Method Endpoint Description
GET /api/read_status Get server-side read status
POST /api/read_status/mark_read Mark messages as read
POST /api/read_status/mark_all_read Mark all messages as read
GET /api/version Get app version
GET /api/check-update Check for available updates
GET /api/updater/status Get updater service status
POST /api/updater/trigger Trigger remote update
GET /api/advertisements Get recent advertisements
GET /api/console/history Get console command history
POST /api/console/history Save console command
DELETE /api/console/history Clear console history
GET /api/console/output Get persisted console output transcript (capped at 500 entries)
POST /api/console/output Append entry to transcript
DELETE /api/console/output Clear transcript
GET /api/logs Get application logs

WebSocket API

All Socket.IO clients (/chat, /console, /logs) are configured with transports: ['polling']. The Werkzeug dev server can't upgrade WebSockets, so every io() upgrade attempt previously returned HTTP 500 and clients fell into a polling/upgrade reconnect loop — visible as 1015 s freezes on app load. Long-polling keeps real-time pushes working with ~12 s latency.

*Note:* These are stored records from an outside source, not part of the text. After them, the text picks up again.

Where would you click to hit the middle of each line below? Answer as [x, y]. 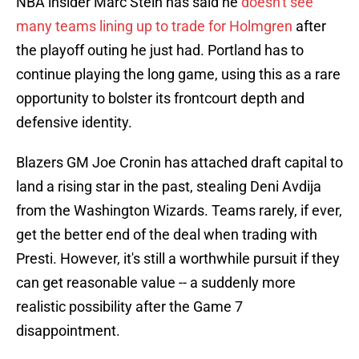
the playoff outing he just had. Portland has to [160, 50]
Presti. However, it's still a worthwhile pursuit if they [178, 259]
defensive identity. [74, 123]
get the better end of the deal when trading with [167, 235]
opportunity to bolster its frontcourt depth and [160, 99]
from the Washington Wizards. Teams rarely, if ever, [179, 211]
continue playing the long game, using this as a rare [178, 75]
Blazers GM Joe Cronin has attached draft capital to [179, 163]
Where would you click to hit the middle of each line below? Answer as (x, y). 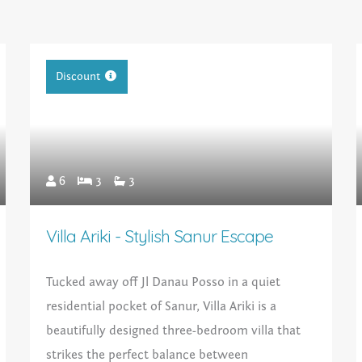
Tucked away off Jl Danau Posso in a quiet (164, 282)
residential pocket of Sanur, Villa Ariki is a (162, 307)
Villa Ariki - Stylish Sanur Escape (160, 236)
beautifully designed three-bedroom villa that (174, 331)
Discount (78, 77)
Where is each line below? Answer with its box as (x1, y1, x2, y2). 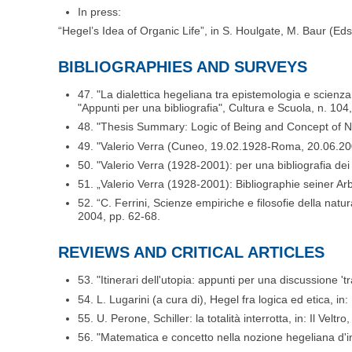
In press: (78, 5, 122, 18)
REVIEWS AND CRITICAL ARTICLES (58, 244, 325, 262)
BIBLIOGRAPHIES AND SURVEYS (58, 58, 308, 76)
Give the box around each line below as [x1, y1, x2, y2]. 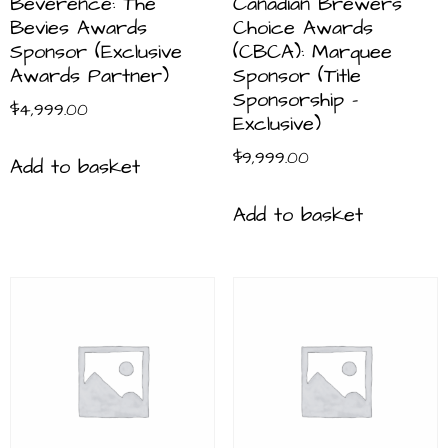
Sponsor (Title [232, 62, 361, 91]
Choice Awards [232, 14, 373, 43]
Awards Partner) [10, 62, 169, 91]
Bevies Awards [10, 14, 147, 43]
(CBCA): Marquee [232, 38, 392, 67]
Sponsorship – [232, 86, 358, 115]
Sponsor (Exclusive [10, 38, 182, 67]
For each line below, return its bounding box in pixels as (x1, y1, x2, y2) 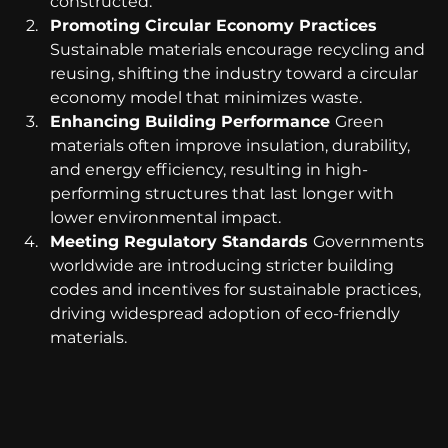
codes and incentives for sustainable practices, (50, 280, 425, 300)
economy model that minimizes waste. (50, 88, 362, 108)
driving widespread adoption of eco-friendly (50, 304, 404, 324)
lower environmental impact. (50, 208, 281, 228)
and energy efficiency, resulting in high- (50, 160, 368, 180)
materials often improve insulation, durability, (50, 136, 414, 156)
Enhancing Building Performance (50, 112, 335, 132)
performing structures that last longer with (50, 184, 398, 204)
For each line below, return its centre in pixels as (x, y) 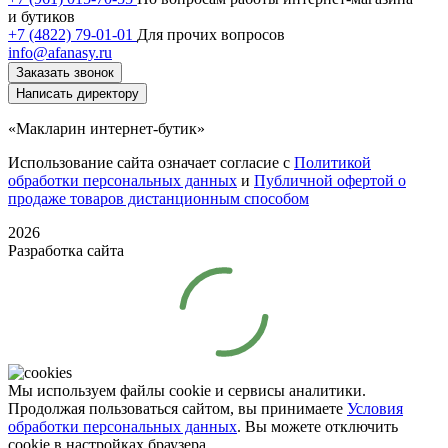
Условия (375, 408)
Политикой (332, 162)
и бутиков (41, 16)
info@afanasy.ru (60, 52)
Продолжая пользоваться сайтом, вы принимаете (177, 408)
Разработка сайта (66, 250)
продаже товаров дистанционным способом (158, 198)
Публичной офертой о (330, 180)
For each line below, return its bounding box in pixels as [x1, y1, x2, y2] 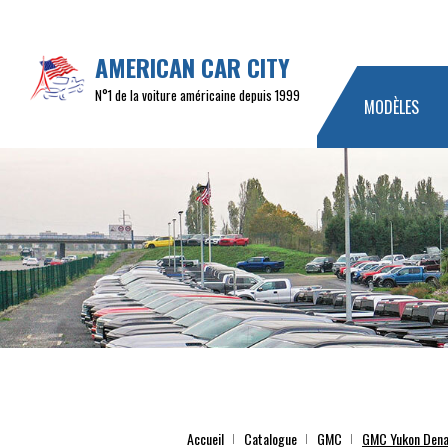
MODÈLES [364, 95, 419, 119]
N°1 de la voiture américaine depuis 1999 [95, 85, 300, 105]
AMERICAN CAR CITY [95, 49, 290, 85]
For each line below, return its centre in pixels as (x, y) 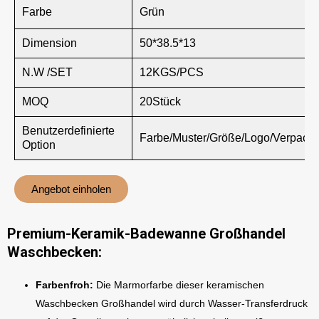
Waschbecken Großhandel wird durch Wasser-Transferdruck (172, 303)
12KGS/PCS (172, 72)
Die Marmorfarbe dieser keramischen (180, 285)
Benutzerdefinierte (68, 131)
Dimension (49, 43)
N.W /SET (47, 72)
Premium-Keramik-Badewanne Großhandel (146, 234)
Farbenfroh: (66, 285)
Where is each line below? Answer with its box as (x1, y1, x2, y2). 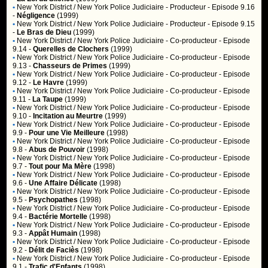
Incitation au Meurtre (33, 112, 103, 120)
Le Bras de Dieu (17, 28, 72, 36)
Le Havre (33, 78, 65, 87)
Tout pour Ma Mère (29, 162, 92, 170)
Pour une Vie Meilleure (29, 129, 105, 137)
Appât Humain (29, 229, 78, 237)
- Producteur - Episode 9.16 (164, 3, 255, 11)
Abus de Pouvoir (29, 145, 86, 154)
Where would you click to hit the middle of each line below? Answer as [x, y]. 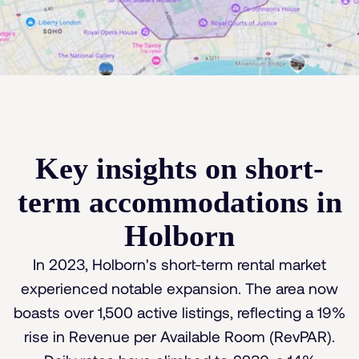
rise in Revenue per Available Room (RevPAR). [179, 337]
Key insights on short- [179, 169]
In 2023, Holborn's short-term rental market [179, 264]
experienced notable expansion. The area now [179, 288]
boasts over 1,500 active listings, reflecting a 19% [179, 313]
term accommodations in [179, 202]
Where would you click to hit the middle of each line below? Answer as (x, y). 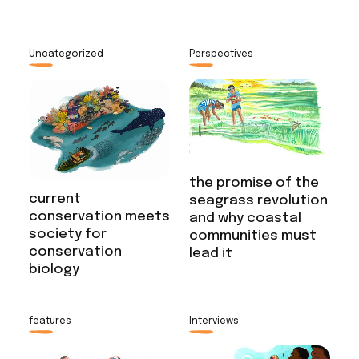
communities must (253, 236)
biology (54, 269)
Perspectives (221, 55)
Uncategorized (66, 55)
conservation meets (99, 216)
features (50, 321)
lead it (211, 253)
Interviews (214, 321)
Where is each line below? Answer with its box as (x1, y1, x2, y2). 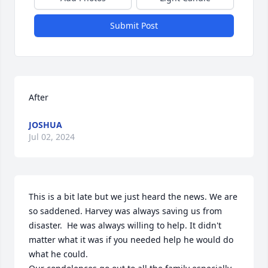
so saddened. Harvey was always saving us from (29, 205, 222, 217)
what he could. (29, 248, 90, 260)
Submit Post (110, 20, 158, 31)
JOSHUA (29, 119, 62, 130)
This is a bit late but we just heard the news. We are (29, 191, 237, 202)
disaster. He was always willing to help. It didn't (29, 220, 221, 231)
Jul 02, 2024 (29, 131, 75, 142)
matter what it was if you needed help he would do (29, 234, 233, 245)
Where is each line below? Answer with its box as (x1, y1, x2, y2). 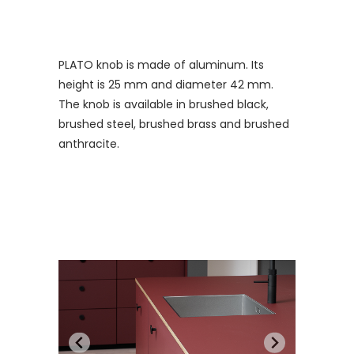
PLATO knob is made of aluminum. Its (58, 56, 264, 73)
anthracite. (58, 135, 119, 152)
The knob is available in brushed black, (58, 96, 269, 112)
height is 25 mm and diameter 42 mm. (58, 76, 273, 92)
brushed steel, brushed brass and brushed (58, 115, 289, 132)
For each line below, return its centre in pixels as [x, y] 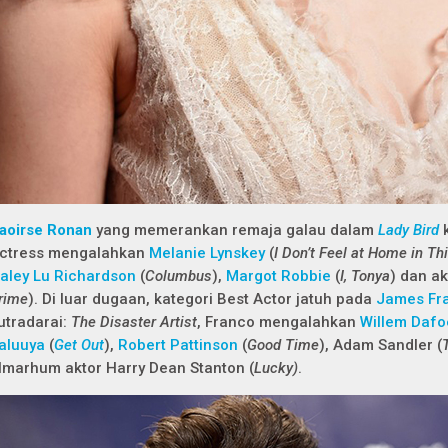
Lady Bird [408, 230]
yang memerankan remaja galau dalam [235, 230]
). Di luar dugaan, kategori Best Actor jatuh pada [202, 299]
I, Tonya [365, 276]
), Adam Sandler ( [380, 345]
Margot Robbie [278, 276]
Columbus [178, 276]
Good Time [283, 345]
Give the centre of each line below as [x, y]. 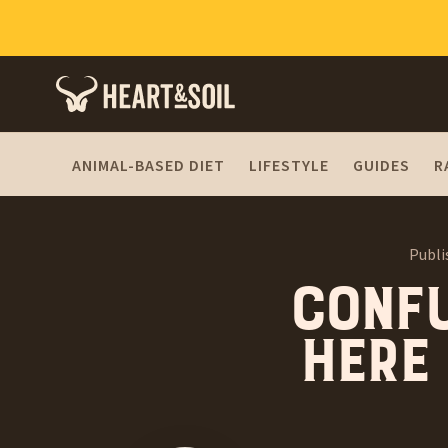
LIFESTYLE [289, 164]
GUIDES [381, 164]
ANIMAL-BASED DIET [148, 164]
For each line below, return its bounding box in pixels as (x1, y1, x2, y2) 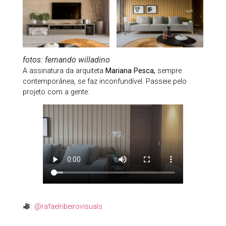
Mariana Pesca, (105, 66, 155, 75)
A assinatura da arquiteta (22, 66, 105, 75)
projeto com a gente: (22, 87, 89, 96)
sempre (155, 66, 182, 75)
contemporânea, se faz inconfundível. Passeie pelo (22, 77, 187, 86)
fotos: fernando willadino (22, 54, 110, 65)
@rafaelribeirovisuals (34, 202, 103, 211)
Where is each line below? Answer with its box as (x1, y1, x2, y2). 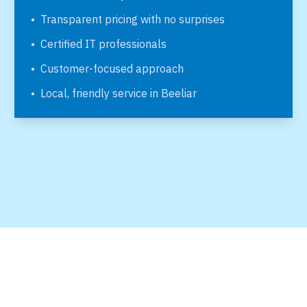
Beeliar (161, 86, 197, 100)
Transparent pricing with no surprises (40, 12, 225, 26)
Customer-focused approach (40, 62, 184, 75)
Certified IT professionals (40, 37, 167, 51)
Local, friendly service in (40, 86, 162, 100)

Console Namespace (/console)

Interactive console via Socket.IO WebSocket connection.

Client → Server:

  • send_command - Execute command ({command: "infos"})

Server → Client:

  • console_status - Connection status
  • command_response - Command result ({success, command, output})

Chat Namespace (/chat)

Real-time message delivery via Socket.IO.

Server → Client:

  • new_channel_message - New channel message received
  • new_dm_message - New DM received
  • message_echo - Echo/ACK update for sent message (includes hash_size)
  • dm_ack - DM delivery confirmation
  • dm_retry_status - Real-time retry progress (dm_id, attempt, max_attempts)
  • dm_retry_failed - All retry attempts exhausted (dm_id)
  • dm_delivered_info - Delivery details after ACK (dm_id, attempt, max_attempts, path, hash_size)
  • path_changed - Contact path discovered/updated (public_key)

Logs Namespace (/logs)

Real-time log streaming via Socket.IO.

Server → Client:

  • log_line - New log line

Offline Support

The application works completely offline without internet connection. Vendor libraries (Bootstrap, Bootstrap Icons, Socket.IO, Emoji Picker) are bundled locally. A Service Worker provides hybrid caching to ensure functionality without connectivity.